+++ Material provided
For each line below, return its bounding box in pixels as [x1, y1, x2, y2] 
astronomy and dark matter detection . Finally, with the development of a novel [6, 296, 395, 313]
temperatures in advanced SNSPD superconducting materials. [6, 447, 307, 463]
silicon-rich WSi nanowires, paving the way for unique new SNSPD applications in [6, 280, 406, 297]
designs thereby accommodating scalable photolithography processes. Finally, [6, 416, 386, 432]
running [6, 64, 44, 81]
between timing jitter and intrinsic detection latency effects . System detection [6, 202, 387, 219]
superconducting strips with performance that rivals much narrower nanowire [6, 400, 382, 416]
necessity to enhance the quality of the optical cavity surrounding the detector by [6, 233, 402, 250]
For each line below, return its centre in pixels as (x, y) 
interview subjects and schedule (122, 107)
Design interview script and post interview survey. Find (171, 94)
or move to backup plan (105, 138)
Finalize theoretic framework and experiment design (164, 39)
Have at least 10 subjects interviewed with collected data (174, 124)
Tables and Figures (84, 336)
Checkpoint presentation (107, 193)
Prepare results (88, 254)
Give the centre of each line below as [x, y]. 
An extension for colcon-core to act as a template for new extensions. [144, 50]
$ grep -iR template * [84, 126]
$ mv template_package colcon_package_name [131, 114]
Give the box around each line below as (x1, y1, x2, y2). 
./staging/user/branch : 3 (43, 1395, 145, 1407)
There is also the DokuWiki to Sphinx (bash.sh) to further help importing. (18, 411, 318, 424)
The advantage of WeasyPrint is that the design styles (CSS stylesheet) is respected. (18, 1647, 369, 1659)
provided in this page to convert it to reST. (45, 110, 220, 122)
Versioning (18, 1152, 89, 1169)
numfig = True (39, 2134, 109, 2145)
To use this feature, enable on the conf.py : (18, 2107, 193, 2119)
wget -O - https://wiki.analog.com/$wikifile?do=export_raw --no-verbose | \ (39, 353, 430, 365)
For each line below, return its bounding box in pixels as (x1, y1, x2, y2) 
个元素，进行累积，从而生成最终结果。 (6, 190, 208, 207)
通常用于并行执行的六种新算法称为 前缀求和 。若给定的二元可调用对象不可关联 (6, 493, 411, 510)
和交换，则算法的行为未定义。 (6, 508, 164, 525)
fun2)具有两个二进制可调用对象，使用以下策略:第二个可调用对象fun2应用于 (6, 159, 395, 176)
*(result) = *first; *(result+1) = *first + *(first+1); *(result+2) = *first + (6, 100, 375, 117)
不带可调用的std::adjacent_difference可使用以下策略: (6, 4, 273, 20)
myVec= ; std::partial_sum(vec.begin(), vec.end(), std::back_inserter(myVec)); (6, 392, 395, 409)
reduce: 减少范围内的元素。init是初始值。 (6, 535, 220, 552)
++++++
Pick out, from the lines above, every one that contains the string "Finally".

### Exercise answer
astronomy and dark matter detection . Finally, with the development of a novel [6, 296, 395, 313]
designs thereby accommodating scalable photolithography processes. Finally, [6, 416, 386, 432]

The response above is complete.